● Extracted data entries
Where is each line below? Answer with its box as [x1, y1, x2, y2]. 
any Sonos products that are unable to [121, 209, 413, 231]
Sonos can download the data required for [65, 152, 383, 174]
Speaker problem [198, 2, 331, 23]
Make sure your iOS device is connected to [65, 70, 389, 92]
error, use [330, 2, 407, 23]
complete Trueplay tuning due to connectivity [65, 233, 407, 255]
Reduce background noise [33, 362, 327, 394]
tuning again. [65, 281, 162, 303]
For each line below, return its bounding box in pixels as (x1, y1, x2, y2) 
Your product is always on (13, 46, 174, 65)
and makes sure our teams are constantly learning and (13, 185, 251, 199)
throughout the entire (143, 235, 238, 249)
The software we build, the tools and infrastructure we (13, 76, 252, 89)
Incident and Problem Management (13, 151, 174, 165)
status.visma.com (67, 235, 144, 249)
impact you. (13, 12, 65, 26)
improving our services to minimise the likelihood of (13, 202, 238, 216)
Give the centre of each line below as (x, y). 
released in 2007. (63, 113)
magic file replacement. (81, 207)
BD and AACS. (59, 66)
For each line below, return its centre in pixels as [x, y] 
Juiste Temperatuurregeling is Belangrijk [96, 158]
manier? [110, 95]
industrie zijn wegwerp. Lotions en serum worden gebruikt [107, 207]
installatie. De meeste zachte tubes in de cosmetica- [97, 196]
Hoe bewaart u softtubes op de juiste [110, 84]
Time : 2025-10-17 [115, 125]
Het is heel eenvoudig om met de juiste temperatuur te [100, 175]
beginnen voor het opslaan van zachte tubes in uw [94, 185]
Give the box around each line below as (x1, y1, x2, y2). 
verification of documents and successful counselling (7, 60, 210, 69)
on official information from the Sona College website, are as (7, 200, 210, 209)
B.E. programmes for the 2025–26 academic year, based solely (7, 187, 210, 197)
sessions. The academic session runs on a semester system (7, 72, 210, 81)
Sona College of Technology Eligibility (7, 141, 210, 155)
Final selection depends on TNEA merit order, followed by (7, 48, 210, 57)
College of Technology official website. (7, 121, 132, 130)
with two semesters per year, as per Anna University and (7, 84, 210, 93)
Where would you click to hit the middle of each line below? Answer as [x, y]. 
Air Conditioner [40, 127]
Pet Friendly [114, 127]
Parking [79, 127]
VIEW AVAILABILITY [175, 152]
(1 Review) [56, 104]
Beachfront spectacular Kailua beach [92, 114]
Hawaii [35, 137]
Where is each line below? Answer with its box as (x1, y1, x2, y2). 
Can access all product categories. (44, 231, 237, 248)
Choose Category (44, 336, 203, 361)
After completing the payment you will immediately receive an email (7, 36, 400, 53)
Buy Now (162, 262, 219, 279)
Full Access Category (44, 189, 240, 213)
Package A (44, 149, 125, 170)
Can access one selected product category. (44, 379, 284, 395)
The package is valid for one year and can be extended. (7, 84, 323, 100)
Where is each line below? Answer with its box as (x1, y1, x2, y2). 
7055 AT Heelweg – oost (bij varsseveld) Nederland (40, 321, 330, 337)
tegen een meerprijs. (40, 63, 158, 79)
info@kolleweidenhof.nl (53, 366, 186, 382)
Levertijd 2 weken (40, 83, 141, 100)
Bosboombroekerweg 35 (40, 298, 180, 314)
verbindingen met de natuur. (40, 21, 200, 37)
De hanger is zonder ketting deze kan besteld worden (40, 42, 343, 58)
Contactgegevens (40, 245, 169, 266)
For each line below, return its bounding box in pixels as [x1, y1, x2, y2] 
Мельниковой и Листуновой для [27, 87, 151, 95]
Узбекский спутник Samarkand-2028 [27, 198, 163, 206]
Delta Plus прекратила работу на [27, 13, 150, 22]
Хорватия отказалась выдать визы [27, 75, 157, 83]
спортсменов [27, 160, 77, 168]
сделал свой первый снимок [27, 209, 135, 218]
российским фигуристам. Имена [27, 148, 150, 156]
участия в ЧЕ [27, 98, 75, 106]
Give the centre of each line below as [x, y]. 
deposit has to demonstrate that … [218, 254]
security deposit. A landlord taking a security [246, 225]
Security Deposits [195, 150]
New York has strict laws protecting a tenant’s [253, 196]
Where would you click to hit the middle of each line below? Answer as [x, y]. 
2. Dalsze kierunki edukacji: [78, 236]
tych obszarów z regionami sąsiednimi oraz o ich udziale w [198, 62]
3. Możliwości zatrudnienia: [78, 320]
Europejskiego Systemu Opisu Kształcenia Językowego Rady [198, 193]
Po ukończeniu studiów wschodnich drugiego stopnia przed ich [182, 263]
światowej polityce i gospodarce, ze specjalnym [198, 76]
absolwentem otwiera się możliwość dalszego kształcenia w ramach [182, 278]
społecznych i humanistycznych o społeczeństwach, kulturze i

● TASK TO COMPLETE
May I have exactly the lines from the one containing "Give the centre of each line below as [x, y]." through the last line of the data, both included?

● SOLVED PROBLEM
Give the centre of each line below as [x, y]. 
deposit has to demonstrate that … [218, 254]
security deposit. A landlord taking a security [246, 225]
Security Deposits [195, 150]
New York has strict laws protecting a tenant’s [253, 196]
Where would you click to hit the middle of each line below? Answer as [x, y]. 
2. Dalsze kierunki edukacji: [78, 236]
tych obszarów z regionami sąsiednimi oraz o ich udziale w [198, 62]
3. Możliwości zatrudnienia: [78, 320]
Europejskiego Systemu Opisu Kształcenia Językowego Rady [198, 193]
Po ukończeniu studiów wschodnich drugiego stopnia przed ich [182, 263]
światowej polityce i gospodarce, ze specjalnym [198, 76]
absolwentem otwiera się możliwość dalszego kształcenia w ramach [182, 278]
społecznych i humanistycznych o społeczeństwach, kulturze i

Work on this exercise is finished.